A gene set enrichment analysis revealed an enrichment in T-cell activation and immune activation. Performing a similar analysis in non-MSI-high patients, the group saw mostly pathways involved in RNA metabolism and translation regulation.
Pronier and her colleagues wrote that previous research has shown that machine learning can predict MSI status directly from histology slides in some cancer types and they decided to investigate whether integrating HE2RNA gene expression prediction could improve this even further.
After a series of statistical analyses, the group concluded that a classifier based on the transcriptomic representation of WSI slides outperformed direct, image-based classification.
Spatial genomics
Another particularly exciting finding, Pronier said, was that model was also able to spatially locate specific gene mutations in a whole-slide image based on predicted expression. This could potentially allow researchers to create a virtual spatial transcriptomics map without actually having to perform RNA-seq.
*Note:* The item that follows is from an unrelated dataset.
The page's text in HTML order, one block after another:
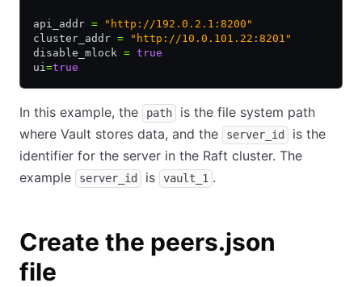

The process operates as a kind of reverse of the prediction of RNA-seq – taking known transcriptomic data and inferring its spatial distribution in a corresponding tissue sample rather than vice versa.
"Even by learning the bulk expression, [HE2RNA] was able to predict localization of the expression of some genes," Pronier said. "Of course, it doesn't work for all 20,000 coding genes. But I think for me, this was the part that blew my mind the most. I've been waiting my career to get access to single-cell sequencing because it was too expensive. And the machine learning model can actually do this on an H&E slide."
In particular, the authors wrote, HE2RNA was able to spatialize differentially genes specifically expressed by T cells or B cells, "even though discriminating between those two types from their morphology alone is notoriously difficult."
Next steps
Moving forward, Pronier said that the Owkin team is working to better understand where and how HE2RNA, or other machine learning mechanisms being explored by the company, may have the most clinical value.
Using tools like HE2RNA to measure or predict immune infiltration is probably the lowest hanging fruit, she said, and the first area where the clinical community might feel comfortable that the approach is robust and can be used in diagnosis.
With this as a foundation, Owkin and others can try to push forward into more complicated clinical tasks, where gene expression prediction is more center stage.
Based on the data the researchers saw in their experiments, MSI could be one such use case, and would make sense as a target for test development because existing clinical assays offer an established ground truth against which to validate.
Beyond that, the group is also hoping to explore completely novel outcome- or therapy-predictive associations that might be uncovered by the HE2RNA approach. "Of course we may be limited [in that we are detecting] genes that may have a … morphological inference onto the cells," she said. "But if you think about it … these actually might be the thing that matters — the things that are actually important for disease."